* WORK ORDER
The entries below are to be restated exactly, and their images are to be omitted.

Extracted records
•••

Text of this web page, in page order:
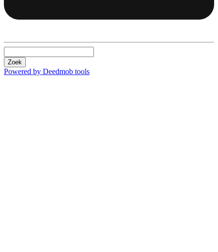
Zoek
Powered by Deedmob tools
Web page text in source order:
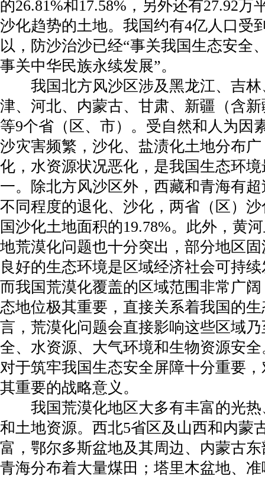
的26.81%和17.58%，另外还有27.92万
沙化趋势的土地。我国约有4亿人口受
以，防沙治沙已经“事关我国生态安全
事关中华民族永续发展”。
我国北方风沙区涉及黑龙江、吉林
津、河北、内蒙古、甘肃、新疆（含
等9个省（区、市）。受自然和人为因
沙灾害频繁，沙化、盐渍化土地分布
化，水资源状况恶化，是我国生态环
一。除北方风沙区外，西藏和青海有
不同程度的退化、沙化，两省（区）
国沙化土地面积的19.78%。此外，黄
地荒漠化问题也十分突出，部分地区
良好的生态环境是区域经济社会可持
而我国荒漠化覆盖的区域范围非常广
态地位极其重要，直接关系着我国的
言，荒漠化问题会直接影响这些区域
全、水资源、大气环境和生物资源安
对于筑牢我国生态安全屏障十分重要
其重要的战略意义。
我国荒漠化地区大多有丰富的光热
和土地资源。西北5省区及山西和内蒙
富，鄂尔多斯盆地及其周边、内蒙古
青海分布着大量煤田；塔里木盆地、

•••

* ANSWER FOR THIS EXERCISE
Text of this web page, in page order:
Zoek
Powered by Deedmob tools
Web page text in source order:
的26.81%和17.58%，另外还有27.92万
沙化趋势的土地。我国约有4亿人口受
以，防沙治沙已经“事关我国生态安全
事关中华民族永续发展”。
我国北方风沙区涉及黑龙江、吉林
津、河北、内蒙古、甘肃、新疆（含
等9个省（区、市）。受自然和人为因
沙灾害频繁，沙化、盐渍化土地分布
化，水资源状况恶化，是我国生态环
一。除北方风沙区外，西藏和青海有
不同程度的退化、沙化，两省（区）
国沙化土地面积的19.78%。此外，黄
地荒漠化问题也十分突出，部分地区
良好的生态环境是区域经济社会可持
而我国荒漠化覆盖的区域范围非常广
态地位极其重要，直接关系着我国的
言，荒漠化问题会直接影响这些区域
全、水资源、大气环境和生物资源安
对于筑牢我国生态安全屏障十分重要
其重要的战略意义。
我国荒漠化地区大多有丰富的光热
和土地资源。西北5省区及山西和内蒙
富，鄂尔多斯盆地及其周边、内蒙古
青海分布着大量煤田；塔里木盆地、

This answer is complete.